Le moyen, en cette branche, est fondé.
Et il n’y a pas lieu d’examiner les autres griefs, qui ne sauraient entraîner une cassation plus étendue.
Par ces motifs,
La Cour
Casse l’arrêt attaqué, sauf en tant qu’il dit l’appel recevable ;
Ordonne que mention du présent arrêt sera faite en marge de l’arrêt partiellement cassé ;
Réserve les dépens pour qu’il soit statué sur ceux-ci par le juge du fond ;
Renvoie la cause, ainsi limitée, devant la cour d’appel de Liège.

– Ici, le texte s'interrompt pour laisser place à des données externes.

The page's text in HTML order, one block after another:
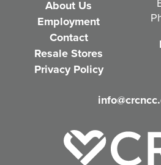
About Us
Employment
Contact
Resale Stores
Privacy Policy
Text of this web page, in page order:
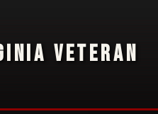
VETERAN
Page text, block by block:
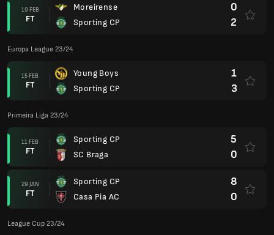
19 FEB
FT
Moreirense
Sporting CP
0
2
Europa League 23/24
15 FEB
FT
Young Boys
Sporting CP
1
3
Primeira Liga 23/24
11 FEB
FT
Sporting CP
SC Braga
5
0
29 JAN
FT
Sporting CP
Casa Pia AC
8
0
League Cup 23/24
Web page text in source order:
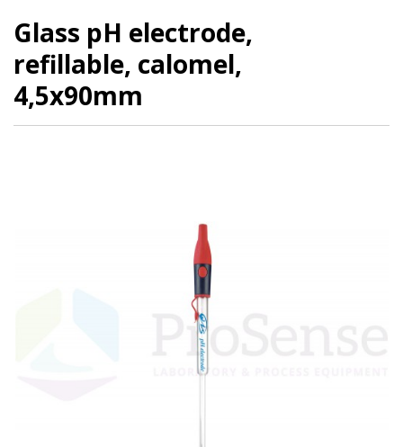
Voltammetry (BASI)
Glass pH electrode,
refillable, calomel,
4,5x90mm
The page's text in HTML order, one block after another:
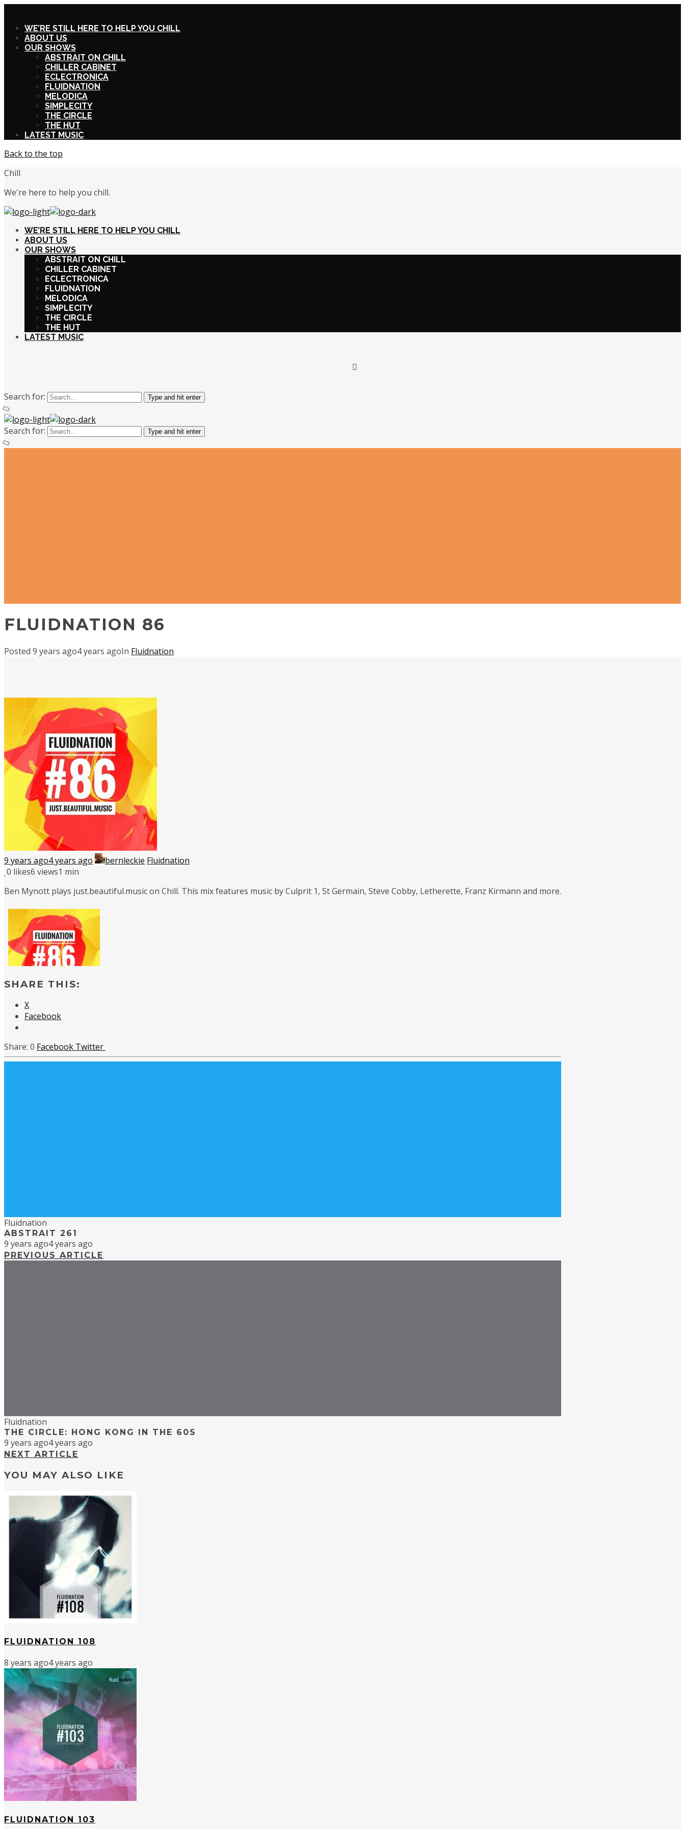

Ainsi jugé par la Cour de cassation, première chambre, à Bruxelles, où siégeaient le président de section Christian Storck, les conseillers Marie-Claire Ernotte, Ariane Jacquemin, Maxime Marchandise et Simon Claisse, et prononcé en audience publique du huit mars deux mille vingt-quatre par le président de section Christian Storck, en présence de l’avocat général Thierry Werquin, avec l’assistance du greffier Patricia De Wadripont.